The study, the article by Kostin in the «Moscow news» and a series of interviews by Kostin to various mass media on how the protest was seen from the Kremlin, among which, first of all is an interview to Gazeta.ru are of special interest for experts and historians.

=== Projects ===

==== New media research ====
The Foundation is launching new, large-scale project researching new media in Russia, using software from the Crimson Hexagon system – an analytics platform which automatically scans and sorts online content. The research will focus on a study of current social and political issues. This would essentially be an alternative in Russia to both "Medialogia" and the once popular – but now defunct - "Yandex Top blogs". The Fund contends that under the Crimson Hexagon scope is to be not just opposition, but authorities as well.

==== Atlas of political consultants ====
The Foundation developed an "Atlas of political consultants", described by the organization as a reference guide listing political consultants who had participated in election campaigns in Russia during the previous ten years.
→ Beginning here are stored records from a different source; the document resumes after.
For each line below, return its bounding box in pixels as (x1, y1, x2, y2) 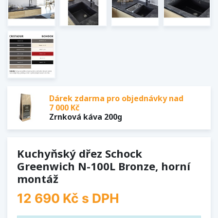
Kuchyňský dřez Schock (17, 145, 142, 161)
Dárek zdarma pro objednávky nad (49, 92, 183, 104)
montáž (17, 171, 58, 186)
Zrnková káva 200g (49, 111, 122, 122)
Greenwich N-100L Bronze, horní (17, 158, 190, 173)
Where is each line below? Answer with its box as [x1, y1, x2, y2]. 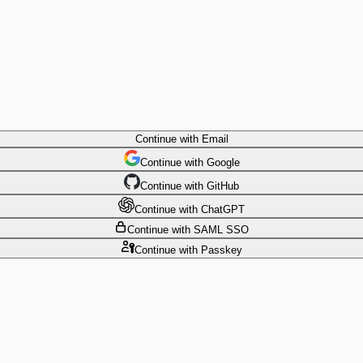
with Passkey [175, 243, 242, 256]
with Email [176, 132, 228, 145]
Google [206, 156, 240, 169]
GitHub [207, 179, 239, 192]
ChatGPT [201, 203, 245, 216]
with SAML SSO [169, 223, 249, 236]
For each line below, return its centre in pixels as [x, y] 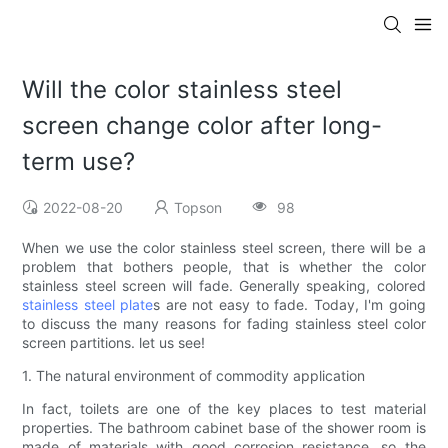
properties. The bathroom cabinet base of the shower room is [224, 428]
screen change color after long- [202, 126]
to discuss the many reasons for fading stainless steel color [224, 324]
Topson [198, 208]
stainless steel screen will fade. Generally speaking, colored [224, 286]
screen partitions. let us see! [114, 343]
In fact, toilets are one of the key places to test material [224, 409]
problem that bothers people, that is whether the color [224, 267]
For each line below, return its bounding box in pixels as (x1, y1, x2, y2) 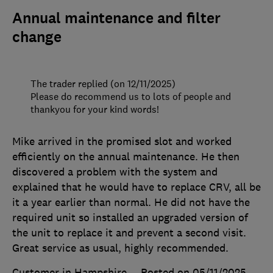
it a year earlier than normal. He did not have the (12, 195, 250, 209)
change (12, 27, 62, 47)
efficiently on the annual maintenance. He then (12, 149, 239, 163)
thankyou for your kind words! (30, 102, 159, 115)
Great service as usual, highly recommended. (12, 241, 229, 255)
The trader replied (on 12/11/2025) (30, 77, 175, 90)
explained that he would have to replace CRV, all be (12, 180, 261, 194)
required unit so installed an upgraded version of (12, 210, 248, 224)
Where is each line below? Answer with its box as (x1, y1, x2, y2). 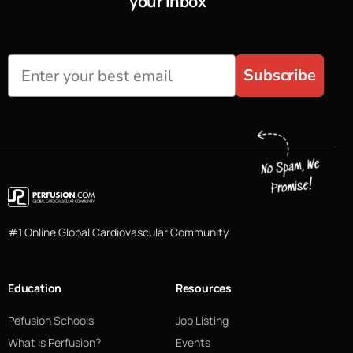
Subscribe (243, 65, 316, 86)
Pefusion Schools (8, 313, 94, 329)
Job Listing (175, 313, 229, 329)
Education (8, 281, 62, 296)
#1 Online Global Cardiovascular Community (8, 225, 229, 240)
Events (175, 335, 210, 351)
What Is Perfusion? (8, 335, 101, 351)
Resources (175, 281, 232, 296)
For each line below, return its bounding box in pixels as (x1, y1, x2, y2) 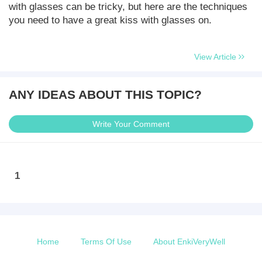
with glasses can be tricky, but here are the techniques (9, 1, 247, 12)
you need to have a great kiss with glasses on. (9, 15, 212, 26)
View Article (194, 52, 239, 61)
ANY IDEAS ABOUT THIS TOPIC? (9, 88, 202, 101)
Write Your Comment (92, 119, 170, 129)
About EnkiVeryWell (153, 237, 225, 246)
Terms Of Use (81, 237, 132, 246)
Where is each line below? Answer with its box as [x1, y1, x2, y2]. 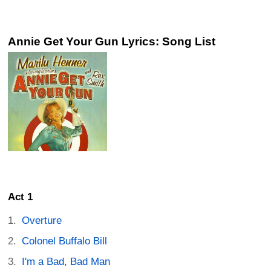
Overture [22, 215, 62, 227]
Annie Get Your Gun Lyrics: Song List [8, 34, 215, 48]
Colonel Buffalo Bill [22, 235, 108, 247]
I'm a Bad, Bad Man [22, 256, 111, 268]

According to the Foundation, the project was intended to distinguish experienced political consultants ahead of the Single Voting Day on 8 September.

==== Rating of Russian regions ====
August 2013, the FDCS released first issue of a Rating of social well-being in the regions The research is based on data from the “Public Opinion” Foundation (FOM) and shows that Russian regions can be rated according to the peoples’ satisfaction levels with their current living situations - taking into account their attitude towards the authorities and protest potential. A person's sense of social security does not directly depend on the economic situations and living standards of that particular region. FDCS plans to monitor the dynamics of social well-being and to identify key parameters that affect its change.
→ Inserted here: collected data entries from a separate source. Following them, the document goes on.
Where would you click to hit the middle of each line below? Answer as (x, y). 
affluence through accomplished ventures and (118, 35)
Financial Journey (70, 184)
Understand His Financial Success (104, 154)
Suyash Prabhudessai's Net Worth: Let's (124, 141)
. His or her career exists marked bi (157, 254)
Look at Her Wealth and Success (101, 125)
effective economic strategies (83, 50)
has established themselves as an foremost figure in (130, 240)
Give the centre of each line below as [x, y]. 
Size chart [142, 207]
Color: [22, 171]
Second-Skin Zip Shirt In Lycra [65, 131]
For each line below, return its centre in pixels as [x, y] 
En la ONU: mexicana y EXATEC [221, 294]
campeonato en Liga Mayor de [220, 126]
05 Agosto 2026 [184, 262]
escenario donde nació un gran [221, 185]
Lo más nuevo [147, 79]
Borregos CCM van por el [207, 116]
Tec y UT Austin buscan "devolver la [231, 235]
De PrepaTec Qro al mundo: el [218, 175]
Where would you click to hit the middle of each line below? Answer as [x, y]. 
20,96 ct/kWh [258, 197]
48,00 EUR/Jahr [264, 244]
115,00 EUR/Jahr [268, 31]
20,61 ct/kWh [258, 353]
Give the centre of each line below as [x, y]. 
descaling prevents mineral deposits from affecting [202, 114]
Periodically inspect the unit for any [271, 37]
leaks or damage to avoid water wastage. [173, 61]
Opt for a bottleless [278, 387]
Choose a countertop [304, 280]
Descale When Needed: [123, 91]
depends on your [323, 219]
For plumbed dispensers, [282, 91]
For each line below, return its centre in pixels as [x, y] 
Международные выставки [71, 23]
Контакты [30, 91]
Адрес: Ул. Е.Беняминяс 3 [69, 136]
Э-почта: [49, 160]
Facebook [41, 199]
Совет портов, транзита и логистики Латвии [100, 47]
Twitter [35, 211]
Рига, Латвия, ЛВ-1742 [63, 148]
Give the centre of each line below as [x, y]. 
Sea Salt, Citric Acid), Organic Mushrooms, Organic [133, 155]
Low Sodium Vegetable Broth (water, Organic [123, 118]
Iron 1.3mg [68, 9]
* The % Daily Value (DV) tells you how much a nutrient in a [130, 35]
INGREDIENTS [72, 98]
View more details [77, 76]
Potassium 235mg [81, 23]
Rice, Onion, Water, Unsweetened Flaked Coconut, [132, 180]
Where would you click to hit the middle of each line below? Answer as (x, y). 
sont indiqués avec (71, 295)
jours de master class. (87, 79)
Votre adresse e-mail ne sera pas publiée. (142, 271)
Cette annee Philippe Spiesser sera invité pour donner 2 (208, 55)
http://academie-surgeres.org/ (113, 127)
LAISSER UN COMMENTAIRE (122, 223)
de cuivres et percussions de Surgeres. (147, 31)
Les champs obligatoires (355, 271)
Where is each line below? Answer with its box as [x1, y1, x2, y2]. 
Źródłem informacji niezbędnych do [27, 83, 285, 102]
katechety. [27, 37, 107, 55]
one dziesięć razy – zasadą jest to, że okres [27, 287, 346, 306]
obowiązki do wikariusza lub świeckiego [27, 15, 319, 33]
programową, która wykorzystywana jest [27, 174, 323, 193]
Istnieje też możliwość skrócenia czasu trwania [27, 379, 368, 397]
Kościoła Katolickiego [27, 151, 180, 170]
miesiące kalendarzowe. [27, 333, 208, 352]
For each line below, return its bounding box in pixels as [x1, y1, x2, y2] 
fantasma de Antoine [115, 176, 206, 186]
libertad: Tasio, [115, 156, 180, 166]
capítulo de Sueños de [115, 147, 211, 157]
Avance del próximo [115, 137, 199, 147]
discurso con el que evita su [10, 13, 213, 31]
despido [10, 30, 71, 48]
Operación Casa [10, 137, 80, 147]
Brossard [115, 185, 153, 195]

The head of FOM, Aleksander Oslon, said that he was satisfied with the interpretation by the "geo-rating" method which has been in use for almost a decade and which is used primarily by the Presidential Administration. He is quoted as saying that "The Foundation for Civil Society Development utilises a clear and simple methodology: percentages are converted into points and summarised”.
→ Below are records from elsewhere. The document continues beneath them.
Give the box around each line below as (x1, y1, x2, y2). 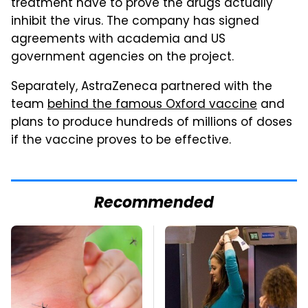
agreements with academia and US (11, 30, 225, 49)
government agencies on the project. (11, 47, 234, 67)
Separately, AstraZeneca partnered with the (11, 77, 272, 97)
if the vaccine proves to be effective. (11, 131, 231, 151)
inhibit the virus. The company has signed (11, 12, 259, 32)
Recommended (94, 190, 214, 217)
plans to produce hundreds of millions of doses (11, 113, 292, 133)
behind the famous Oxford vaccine (47, 95, 257, 115)
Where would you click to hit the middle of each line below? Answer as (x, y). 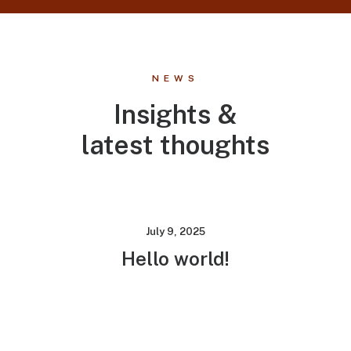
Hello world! (175, 259)
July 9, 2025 (175, 232)
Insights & (175, 114)
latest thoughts (175, 145)
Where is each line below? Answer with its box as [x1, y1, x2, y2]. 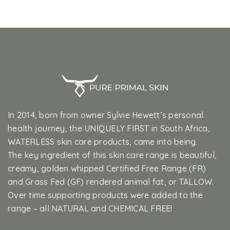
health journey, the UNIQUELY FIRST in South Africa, [8, 123, 210, 134]
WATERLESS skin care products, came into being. [8, 137, 198, 147]
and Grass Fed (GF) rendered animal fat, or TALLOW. [8, 177, 214, 187]
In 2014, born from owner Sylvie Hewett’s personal [8, 110, 204, 121]
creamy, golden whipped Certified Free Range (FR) [8, 163, 206, 174]
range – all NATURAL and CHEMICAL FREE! [8, 203, 172, 214]
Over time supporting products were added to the [8, 190, 203, 201]
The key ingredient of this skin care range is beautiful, [8, 150, 217, 161]
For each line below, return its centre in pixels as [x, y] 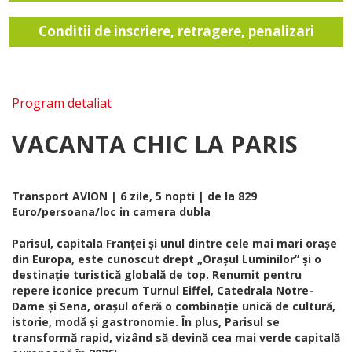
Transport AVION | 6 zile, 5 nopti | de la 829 [134, 196]
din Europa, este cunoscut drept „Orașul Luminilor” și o [167, 259]
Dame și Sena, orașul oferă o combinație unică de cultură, [174, 306]
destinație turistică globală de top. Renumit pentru [157, 275]
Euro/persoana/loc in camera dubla [111, 212]
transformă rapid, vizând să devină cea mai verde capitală [176, 338]
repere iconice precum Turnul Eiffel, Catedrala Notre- [163, 291]
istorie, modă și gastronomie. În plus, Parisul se [146, 322]
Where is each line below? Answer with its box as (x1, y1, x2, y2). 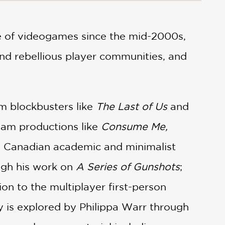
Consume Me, (101, 121, 168, 132)
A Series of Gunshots (76, 161, 180, 172)
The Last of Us (96, 100, 167, 112)
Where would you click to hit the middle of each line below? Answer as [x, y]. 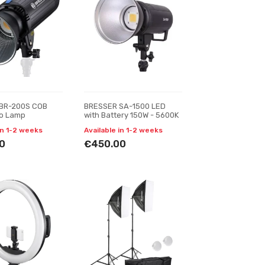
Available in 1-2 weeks [123, 130]
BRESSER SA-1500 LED [125, 106]
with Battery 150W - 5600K [131, 115]
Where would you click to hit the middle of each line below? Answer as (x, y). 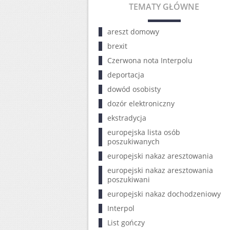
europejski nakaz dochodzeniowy (164, 194)
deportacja (126, 75)
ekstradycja (127, 118)
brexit (117, 46)
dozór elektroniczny (141, 103)
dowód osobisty (134, 89)
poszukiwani (129, 179)
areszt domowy (133, 32)
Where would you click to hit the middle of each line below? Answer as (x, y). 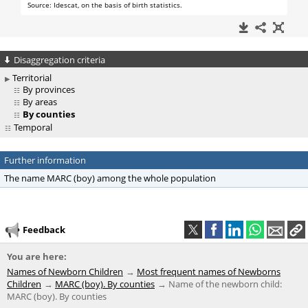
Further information (45, 161)
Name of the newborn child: (225, 284)
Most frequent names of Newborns (209, 272)
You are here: (37, 257)
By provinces (49, 90)
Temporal (33, 128)
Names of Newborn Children (65, 272)
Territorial (32, 78)
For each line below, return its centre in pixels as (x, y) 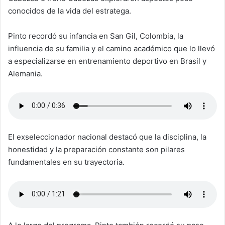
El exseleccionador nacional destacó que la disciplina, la (107, 137)
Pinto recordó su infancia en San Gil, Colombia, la (96, 36)
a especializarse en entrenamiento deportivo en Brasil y (107, 61)
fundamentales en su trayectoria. (67, 162)
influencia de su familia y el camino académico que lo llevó (111, 48)
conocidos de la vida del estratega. (71, 11)
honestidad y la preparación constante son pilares (96, 149)
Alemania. (25, 73)
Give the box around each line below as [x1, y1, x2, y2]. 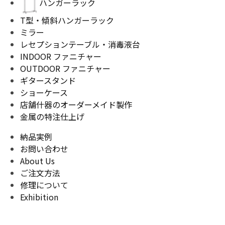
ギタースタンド [20, 74, 76, 87]
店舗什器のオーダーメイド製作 [20, 98, 132, 111]
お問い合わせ [20, 143, 68, 155]
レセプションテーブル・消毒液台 [20, 38, 140, 51]
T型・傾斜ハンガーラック [20, 14, 114, 27]
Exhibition [20, 191, 58, 203]
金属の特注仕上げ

==== Social science teachers conference ====
The Foundation designed a social science teachers conference as a long-term project. The main task ahead according to Mr. Kostin was to create a platform for meaningful and interesting discussion on political agendas and also the exchange of ideas between specialists, politicians and civil servants. Welcoming the very fest Conference Kostin expressed his confidence that the conference would help identify the most promising ways forward for further study and research and would lead to a series of lectures on modern day regional and federal politics with a view to creating teaching and learning aids for the younger generation. The conference involved lectures and discussions on the following topics: the latest teaching methods of social sciences; modern political sociology; the interaction between state and civil society; the development of Russia's political system.

== Official data ==
The Foundation for Civil Society Development (FCSD) was conceived on June 4, 2012.

=== Founders ===
The founders were: Russian Public Policy Fund, Institute for Public Planning an independent non-commercial organization, OPORA ROSSII the All-Russian public organization for SME, MediaSoyuz All-Russian public organization of mass media professionals.

=== Board ===
The Members of the Board are: K.N. Kostin (chairman of the Board @ CEO), A.Yu. Trubetskoy, S.R. Borisov, V.A. Fadeev, S.V. Stoyalova.

=== Expert council ===
Expert council members are: Leonid Davydov, PhD in political studies, chairman of the board for VTSIOM (Head of the Expert Council); Stanislav Yeremeev, Dean of the Faculty of Political Science, Saint- Petersburg State University; Leonid Polyakov, Head of the General Political Science Chair SU- HSE; Valeriy Fadeev, Director of the Institute for Public Planning, Expert Magazine, Editor-in-chief.